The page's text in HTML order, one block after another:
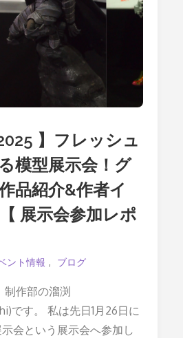
】フレッシュ
模型展示会！グ
品紹介&作者イ
展示会参加レポ
ント情報 ブログ
作部の溜渕
です。 私は先日1月26日に
会という展示会へ参加し

### Task statement
Go through the listing and restate each line word for word, leaving out the pictures.

### Output of the task
The page's text in HTML order, one block after another:
】フレッシュ
模型展示会！グ
品紹介&作者イ
展示会参加レポ
ント情報 ブログ
作部の溜渕
です。 私は先日1月26日に
会という展示会へ参加し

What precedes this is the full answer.